++++ RECORDS FOR THIS EXERCISE

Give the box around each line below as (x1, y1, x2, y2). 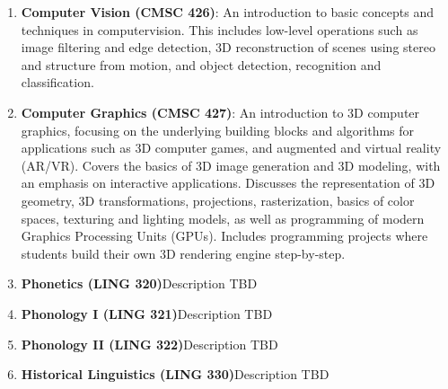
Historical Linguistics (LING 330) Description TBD (21, 365, 329, 384)
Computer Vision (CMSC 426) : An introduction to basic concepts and (21, 3, 435, 21)
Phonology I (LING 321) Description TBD (21, 304, 273, 323)
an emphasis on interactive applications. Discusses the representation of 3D (21, 173, 435, 192)
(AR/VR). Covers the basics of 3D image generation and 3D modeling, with (21, 155, 441, 174)
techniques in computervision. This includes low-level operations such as (21, 20, 418, 39)
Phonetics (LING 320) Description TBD (21, 274, 258, 293)
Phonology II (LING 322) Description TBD (21, 334, 278, 353)
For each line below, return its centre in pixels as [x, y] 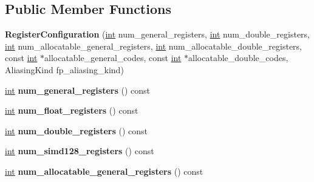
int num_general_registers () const [77, 90]
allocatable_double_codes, [238, 58]
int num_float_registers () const [72, 110]
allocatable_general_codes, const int [113, 58]
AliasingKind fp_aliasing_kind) [64, 69]
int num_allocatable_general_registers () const [104, 171]
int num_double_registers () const [77, 130]
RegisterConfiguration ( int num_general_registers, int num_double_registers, [158, 34]
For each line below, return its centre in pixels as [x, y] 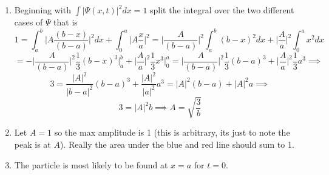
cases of [29, 22]
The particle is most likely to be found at [91, 164]
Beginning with [42, 10]
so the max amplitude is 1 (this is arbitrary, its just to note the [172, 132]
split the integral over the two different [222, 10]
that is [66, 22]
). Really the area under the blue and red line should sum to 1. [177, 144]
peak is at [32, 144]
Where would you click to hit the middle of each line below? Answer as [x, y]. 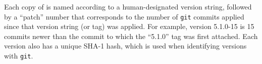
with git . [19, 56]
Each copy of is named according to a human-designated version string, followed [128, 6]
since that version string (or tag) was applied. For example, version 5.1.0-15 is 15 [129, 26]
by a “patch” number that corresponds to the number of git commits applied [124, 16]
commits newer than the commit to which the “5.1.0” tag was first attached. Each [131, 36]
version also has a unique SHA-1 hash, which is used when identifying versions [125, 46]
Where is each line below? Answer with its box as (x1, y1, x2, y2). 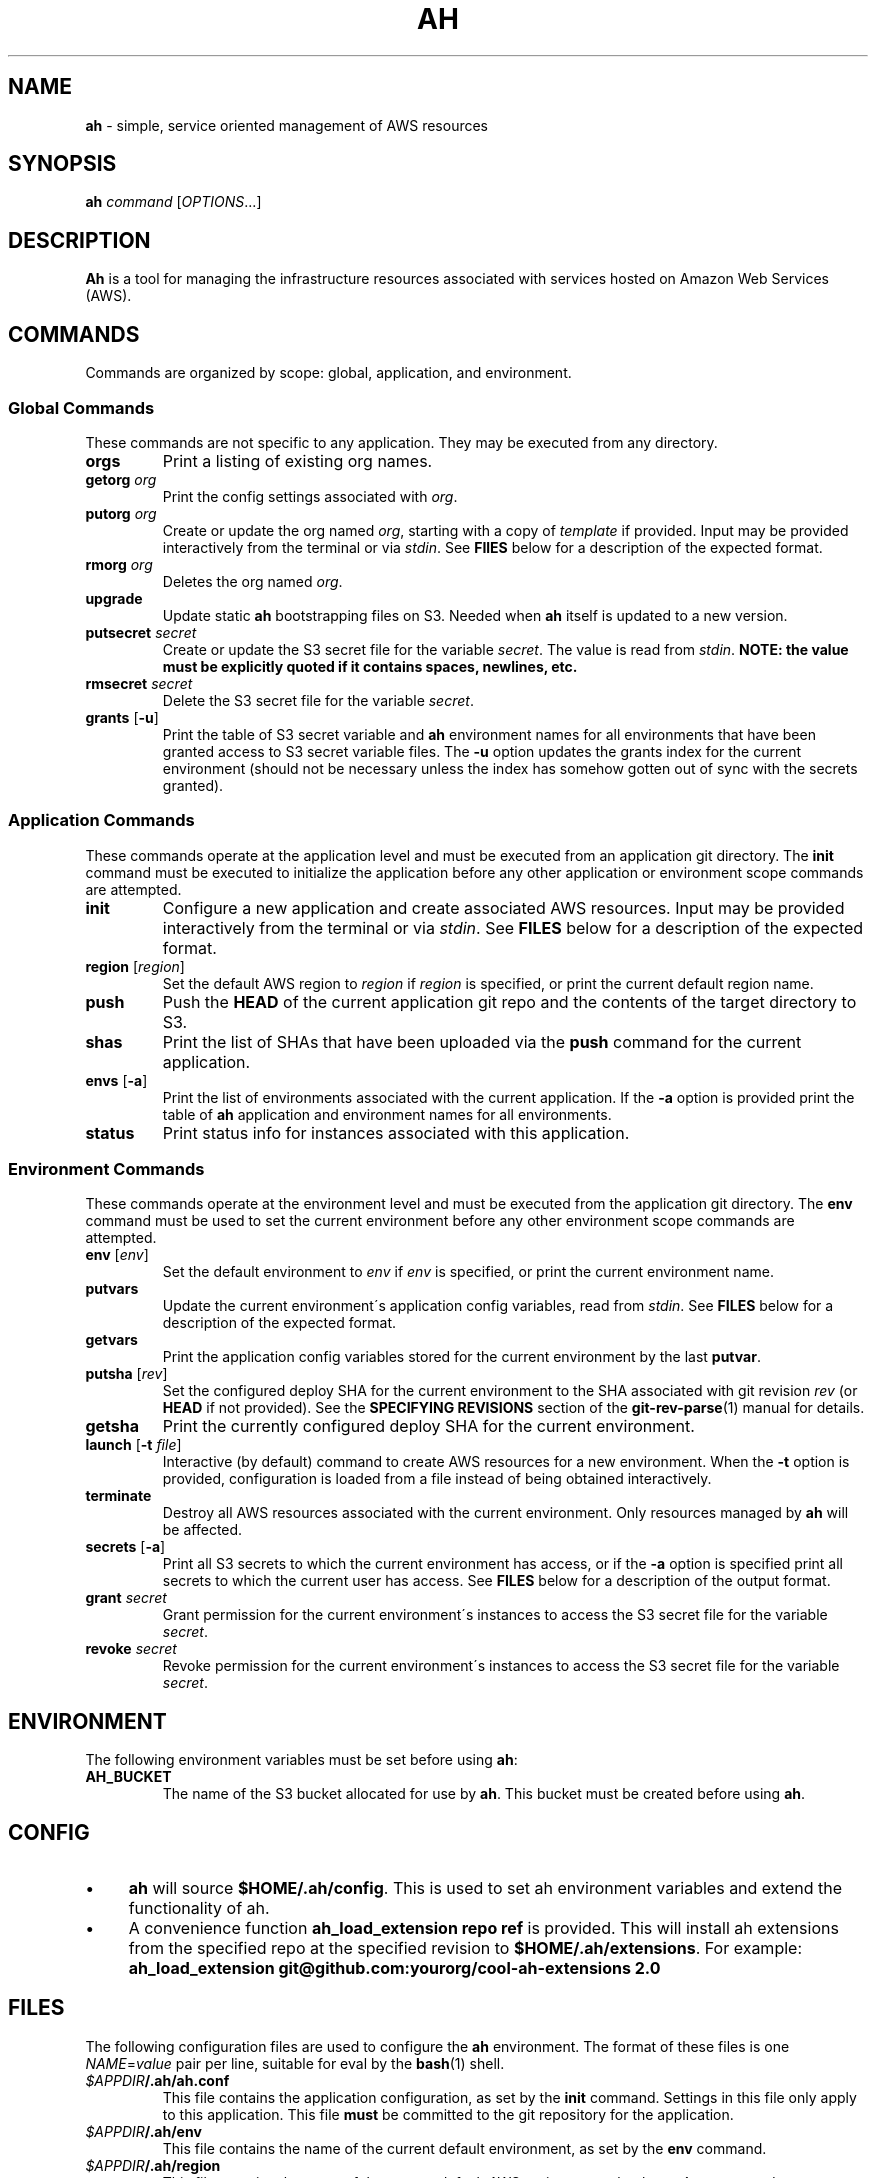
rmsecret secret (85, 674, 193, 692)
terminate (85, 1487, 152, 1505)
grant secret (85, 1589, 167, 1607)
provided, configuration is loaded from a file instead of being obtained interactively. (162, 1470, 712, 1488)
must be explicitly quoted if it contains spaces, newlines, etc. (162, 657, 578, 675)
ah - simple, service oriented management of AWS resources (85, 116, 488, 134)
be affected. (162, 1521, 243, 1539)
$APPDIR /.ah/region (85, 2156, 221, 2174)
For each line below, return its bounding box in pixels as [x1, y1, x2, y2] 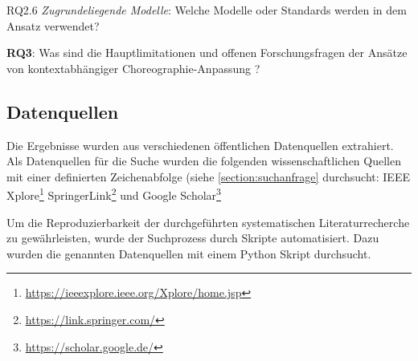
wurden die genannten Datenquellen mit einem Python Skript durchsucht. [6, 245, 371, 262]
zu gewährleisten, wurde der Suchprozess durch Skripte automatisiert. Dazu [6, 229, 379, 246]
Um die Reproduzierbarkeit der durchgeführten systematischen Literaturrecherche [6, 213, 410, 230]
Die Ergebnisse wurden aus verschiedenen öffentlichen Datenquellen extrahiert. [6, 136, 394, 153]
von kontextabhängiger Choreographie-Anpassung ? [6, 59, 260, 76]
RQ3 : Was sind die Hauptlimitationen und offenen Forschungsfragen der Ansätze [6, 44, 408, 61]
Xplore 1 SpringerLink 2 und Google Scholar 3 [6, 185, 221, 204]
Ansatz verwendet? [6, 17, 100, 34]
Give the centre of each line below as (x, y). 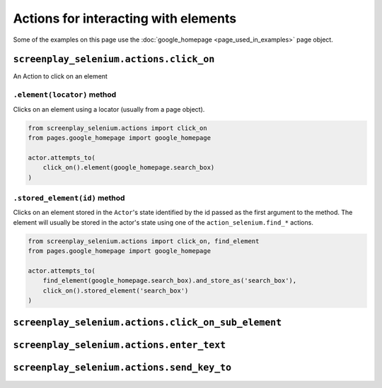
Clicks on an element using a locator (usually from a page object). (109, 109)
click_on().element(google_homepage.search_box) (129, 167)
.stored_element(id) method (69, 198)
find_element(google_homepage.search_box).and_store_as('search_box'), (170, 281)
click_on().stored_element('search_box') (116, 290)
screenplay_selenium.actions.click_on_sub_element (147, 323)
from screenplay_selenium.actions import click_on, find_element (144, 241)
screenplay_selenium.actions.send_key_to (122, 368)
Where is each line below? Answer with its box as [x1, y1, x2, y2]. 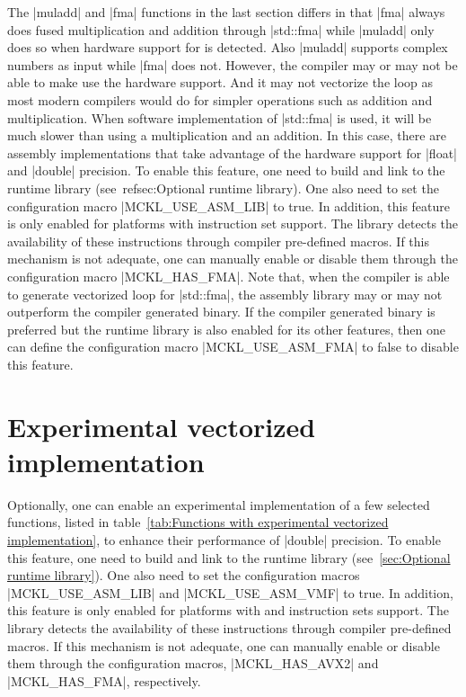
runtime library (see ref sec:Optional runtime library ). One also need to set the [7, 178, 439, 197]
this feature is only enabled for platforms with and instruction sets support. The [7, 601, 449, 620]
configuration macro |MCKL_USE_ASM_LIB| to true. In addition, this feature [7, 196, 451, 215]
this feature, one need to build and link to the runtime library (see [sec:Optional [7, 548, 451, 567]
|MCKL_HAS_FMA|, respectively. [7, 671, 201, 690]
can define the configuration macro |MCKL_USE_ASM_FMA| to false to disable [7, 337, 459, 356]
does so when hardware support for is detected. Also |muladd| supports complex [7, 38, 448, 57]
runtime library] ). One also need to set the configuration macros [7, 566, 360, 585]
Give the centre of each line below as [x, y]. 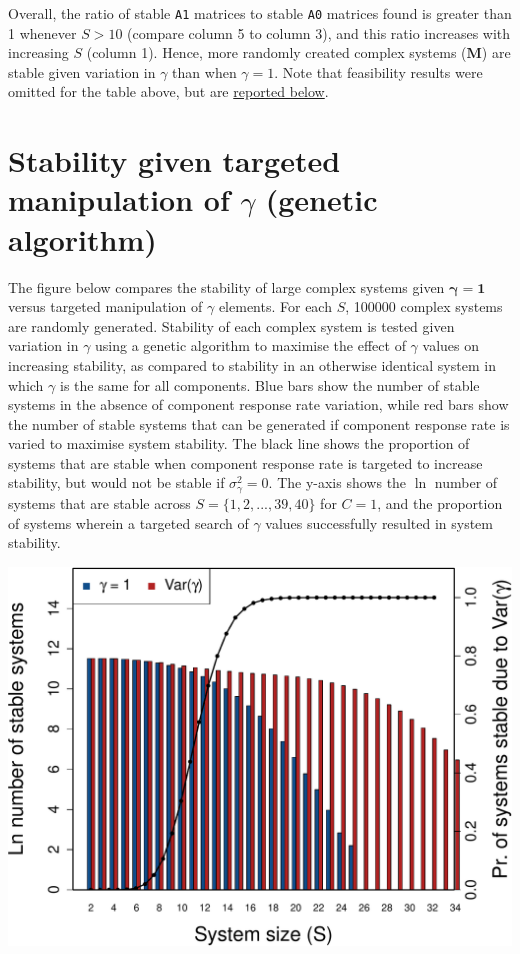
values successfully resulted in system [379, 522]
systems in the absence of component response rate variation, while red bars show [258, 404]
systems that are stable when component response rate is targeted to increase [245, 462]
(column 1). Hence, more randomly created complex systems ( [276, 52]
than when [204, 71]
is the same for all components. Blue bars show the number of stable [269, 384]
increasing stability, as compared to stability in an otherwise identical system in [252, 364]
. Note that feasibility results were [378, 71]
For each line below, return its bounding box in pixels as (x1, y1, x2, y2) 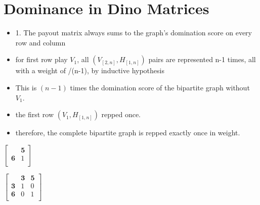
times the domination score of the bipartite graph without (70, 82, 250, 92)
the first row (15, 109, 54, 120)
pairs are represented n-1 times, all (148, 54, 256, 65)
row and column (15, 37, 66, 47)
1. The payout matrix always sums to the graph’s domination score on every (15, 27, 252, 38)
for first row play (15, 54, 68, 65)
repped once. (101, 109, 141, 120)
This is (15, 82, 37, 92)
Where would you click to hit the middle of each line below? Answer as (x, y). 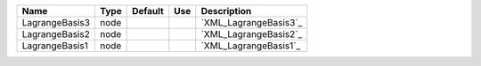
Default (148, 11)
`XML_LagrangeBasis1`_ (251, 46)
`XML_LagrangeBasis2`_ (252, 34)
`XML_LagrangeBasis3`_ (252, 22)
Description (226, 11)

++++++++

EXERCISE OBJECTIVE: Give back the listing unchanged. Strip out the pictures.

EXERCISE OUTPUT:
Give the box around each line below as (x1, y1, x2, y2). 
Historical Linguistics (LING 330) Description TBD (21, 365, 329, 384)
Computer Vision (CMSC 426) : An introduction to basic concepts and (21, 3, 435, 21)
Phonology I (LING 321) Description TBD (21, 304, 273, 323)
an emphasis on interactive applications. Discusses the representation of 3D (21, 173, 435, 192)
(AR/VR). Covers the basics of 3D image generation and 3D modeling, with (21, 155, 441, 174)
techniques in computervision. This includes low-level operations such as (21, 20, 418, 39)
Phonetics (LING 320) Description TBD (21, 274, 258, 293)
Phonology II (LING 322) Description TBD (21, 334, 278, 353)
For each line below, return its centre in pixels as [x, y] 
int num_general_registers () const [77, 90]
allocatable_double_codes, [238, 58]
int num_float_registers () const [72, 110]
allocatable_general_codes, const int [113, 58]
AliasingKind fp_aliasing_kind) [64, 69]
int num_allocatable_general_registers () const [104, 171]
int num_double_registers () const [77, 130]
RegisterConfiguration ( int num_general_registers, int num_double_registers, [158, 34]
For each line below, return its centre in pixels as [x, y] 
cases of [29, 22]
The particle is most likely to be found at [91, 164]
Beginning with [42, 10]
so the max amplitude is 1 (this is arbitrary, its just to note the [172, 132]
split the integral over the two different [222, 10]
that is [66, 22]
). Really the area under the blue and red line should sum to 1. [177, 144]
peak is at [32, 144]
Where would you click to hit the middle of each line below? Answer as [x, y]. 
with git . [19, 56]
Each copy of is named according to a human-designated version string, followed [128, 6]
since that version string (or tag) was applied. For example, version 5.1.0-15 is 15 [129, 26]
by a “patch” number that corresponds to the number of git commits applied [124, 16]
commits newer than the commit to which the “5.1.0” tag was first attached. Each [131, 36]
version also has a unique SHA-1 hash, which is used when identifying versions [125, 46]
Where is each line below? Answer with its box as (x1, y1, x2, y2). 
rmsecret secret (85, 674, 193, 692)
terminate (85, 1487, 152, 1505)
grant secret (85, 1589, 167, 1607)
provided, configuration is loaded from a file instead of being obtained interactively. (162, 1470, 712, 1488)
must be explicitly quoted if it contains spaces, newlines, etc. (162, 657, 578, 675)
ah - simple, service oriented management of AWS resources (85, 116, 488, 134)
be affected. (162, 1521, 243, 1539)
$APPDIR /.ah/region (85, 2156, 221, 2174)
For each line below, return its bounding box in pixels as [x1, y1, x2, y2] 
wurden die genannten Datenquellen mit einem Python Skript durchsucht. [6, 245, 371, 262]
zu gewährleisten, wurde der Suchprozess durch Skripte automatisiert. Dazu [6, 229, 379, 246]
Um die Reproduzierbarkeit der durchgeführten systematischen Literaturrecherche [6, 213, 410, 230]
Die Ergebnisse wurden aus verschiedenen öffentlichen Datenquellen extrahiert. [6, 136, 394, 153]
von kontextabhängiger Choreographie-Anpassung ? [6, 59, 260, 76]
RQ3 : Was sind die Hauptlimitationen und offenen Forschungsfragen der Ansätze [6, 44, 408, 61]
Xplore 1 SpringerLink 2 und Google Scholar 3 [6, 185, 221, 204]
Ansatz verwendet? [6, 17, 100, 34]
Give the centre of each line below as (x, y). 
Clicks on an element using a locator (usually from a page object). (109, 109)
click_on().element(google_homepage.search_box) (129, 167)
.stored_element(id) method (69, 198)
find_element(google_homepage.search_box).and_store_as('search_box'), (170, 281)
click_on().stored_element('search_box') (116, 290)
screenplay_selenium.actions.click_on_sub_element (147, 323)
from screenplay_selenium.actions import click_on, find_element (144, 241)
screenplay_selenium.actions.send_key_to (122, 368)
Where is each line below? Answer with its box as [x1, y1, x2, y2]. 
runtime library (see ref sec:Optional runtime library ). One also need to set the [7, 178, 439, 197]
this feature is only enabled for platforms with and instruction sets support. The [7, 601, 449, 620]
configuration macro |MCKL_USE_ASM_LIB| to true. In addition, this feature [7, 196, 451, 215]
this feature, one need to build and link to the runtime library (see [sec:Optional [7, 548, 451, 567]
|MCKL_HAS_FMA|, respectively. [7, 671, 201, 690]
can define the configuration macro |MCKL_USE_ASM_FMA| to false to disable [7, 337, 459, 356]
does so when hardware support for is detected. Also |muladd| supports complex [7, 38, 448, 57]
runtime library] ). One also need to set the configuration macros [7, 566, 360, 585]
Give the centre of each line below as [x, y]. 
values successfully resulted in system [379, 522]
systems in the absence of component response rate variation, while red bars show [258, 404]
systems that are stable when component response rate is targeted to increase [245, 462]
(column 1). Hence, more randomly created complex systems ( [276, 52]
than when [204, 71]
is the same for all components. Blue bars show the number of stable [269, 384]
increasing stability, as compared to stability in an otherwise identical system in [252, 364]
. Note that feasibility results were [378, 71]
For each line below, return its bounding box in pixels as (x1, y1, x2, y2) 
times the domination score of the bipartite graph without (70, 82, 250, 92)
the first row (15, 109, 54, 120)
pairs are represented n-1 times, all (148, 54, 256, 65)
row and column (15, 37, 66, 47)
1. The payout matrix always sums to the graph’s domination score on every (15, 27, 252, 38)
for first row play (15, 54, 68, 65)
repped once. (101, 109, 141, 120)
This is (15, 82, 37, 92)
Where would you click to hit the middle of each line below? Answer as (x, y). 
Default (148, 11)
`XML_LagrangeBasis1`_ (251, 46)
`XML_LagrangeBasis2`_ (252, 34)
`XML_LagrangeBasis3`_ (252, 22)
Description (226, 11)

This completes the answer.